Records provided ▸

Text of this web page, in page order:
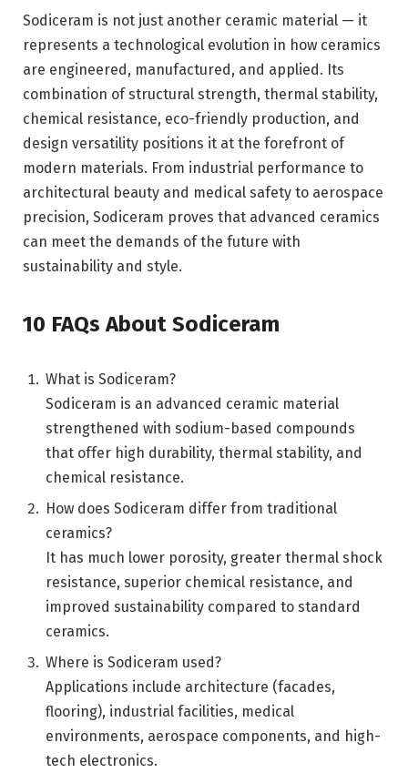
Sodiceram is not just another ceramic material — it
represents a technological evolution in how ceramics
are engineered, manufactured, and applied. Its
combination of structural strength, thermal stability,
chemical resistance, eco-friendly production, and
design versatility positions it at the forefront of
modern materials. From industrial performance to
architectural beauty and medical safety to aerospace
precision, Sodiceram proves that advanced ceramics
can meet the demands of the future with
sustainability and style.
10 FAQs About Sodiceram
What is Sodiceram?
Sodiceram is an advanced ceramic material
strengthened with sodium-based compounds
that offer high durability, thermal stability, and
chemical resistance.
How does Sodiceram differ from traditional
ceramics?
It has much lower porosity, greater thermal shock
resistance, superior chemical resistance, and
improved sustainability compared to standard
ceramics.
Where is Sodiceram used?
Applications include architecture (facades,
flooring), industrial facilities, medical
environments, aerospace components, and high-
tech electronics.
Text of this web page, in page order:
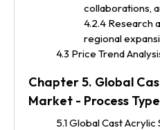
collaborations,
4.2.4 Research
regional
4.3 Price Trend
Chapter 5. Global
Market - Process
5.1 Global Cast
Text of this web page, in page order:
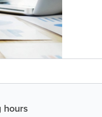
hours
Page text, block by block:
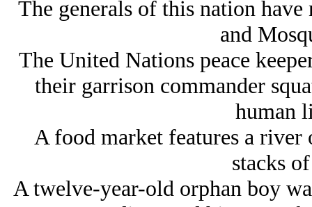
The generals of this nation have
and
The United Nations peace
their garrison commander
human
A food market features a river
stacks
A twelve-year-old orphan boy
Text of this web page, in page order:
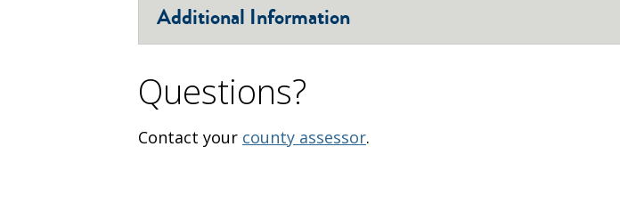
Additional Information
Questions?
Contact your county assessor.
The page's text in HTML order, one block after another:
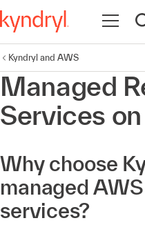
Open
Kyndryl and AWS
Managed
Services
Why choose
managed
services?
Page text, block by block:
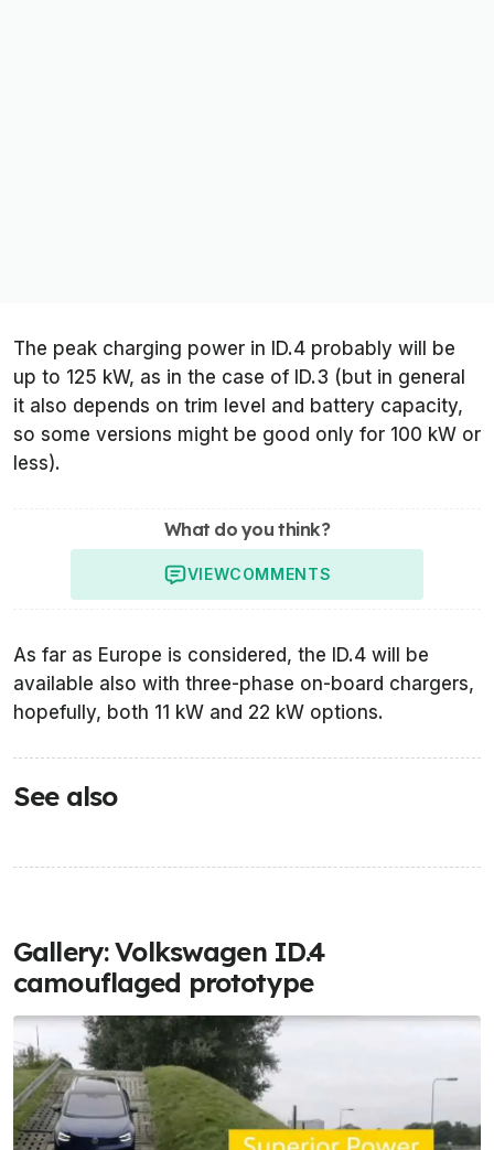
The peak charging power in ID.4 probably will be
up to 125 kW, as in the case of ID.3 (but in general
it also depends on trim level and battery capacity,
so some versions might be good only for 100 kW or
less).
What do you think?
VIEWCOMMENTS
As far as Europe is considered, the ID.4 will be
available also with three-phase on-board chargers,
hopefully, both 11 kW and 22 kW options.
See also
Gallery: Volkswagen ID.4
camouflaged prototype
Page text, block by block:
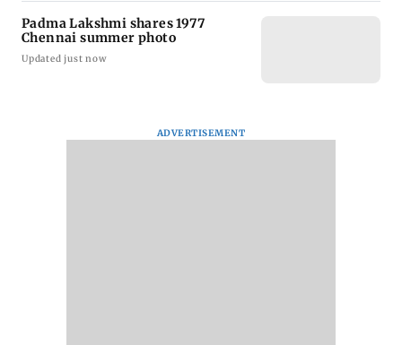
Padma Lakshmi shares 1977
Chennai summer photo
Updated just now
ADVERTISEMENT

Assignment ▸ Reprint each of the records exactly and skip the images.

Answer for the task ▸
Text of this web page, in page order:
Sodiceram is not just another ceramic material — it
represents a technological evolution in how ceramics
are engineered, manufactured, and applied. Its
combination of structural strength, thermal stability,
chemical resistance, eco-friendly production, and
design versatility positions it at the forefront of
modern materials. From industrial performance to
architectural beauty and medical safety to aerospace
precision, Sodiceram proves that advanced ceramics
can meet the demands of the future with
sustainability and style.
10 FAQs About Sodiceram
What is Sodiceram?
Sodiceram is an advanced ceramic material
strengthened with sodium-based compounds
that offer high durability, thermal stability, and
chemical resistance.
How does Sodiceram differ from traditional
ceramics?
It has much lower porosity, greater thermal shock
resistance, superior chemical resistance, and
improved sustainability compared to standard
ceramics.
Where is Sodiceram used?
Applications include architecture (facades,
flooring), industrial facilities, medical
environments, aerospace components, and high-
tech electronics.
Text of this web page, in page order:
collaborations,
4.2.4 Research
regional
4.3 Price Trend
Chapter 5. Global
Market - Process
5.1 Global Cast
Text of this web page, in page order:
hours
Page text, block by block:
The generals of this nation have
and
The United Nations peace
their garrison commander
human
A food market features a river
stacks
A twelve-year-old orphan boy
Text of this web page, in page order:
Additional Information
Questions?
Contact your county assessor.
The page's text in HTML order, one block after another:
Open
Kyndryl and AWS
Managed
Services
Why choose
managed
services?
Page text, block by block:
The peak charging power in ID.4 probably will be
up to 125 kW, as in the case of ID.3 (but in general
it also depends on trim level and battery capacity,
so some versions might be good only for 100 kW or
less).
What do you think?
VIEWCOMMENTS
As far as Europe is considered, the ID.4 will be
available also with three-phase on-board chargers,
hopefully, both 11 kW and 22 kW options.
See also
Gallery: Volkswagen ID.4
camouflaged prototype
Page text, block by block:
Padma Lakshmi shares 1977
Chennai summer photo
Updated just now
ADVERTISEMENT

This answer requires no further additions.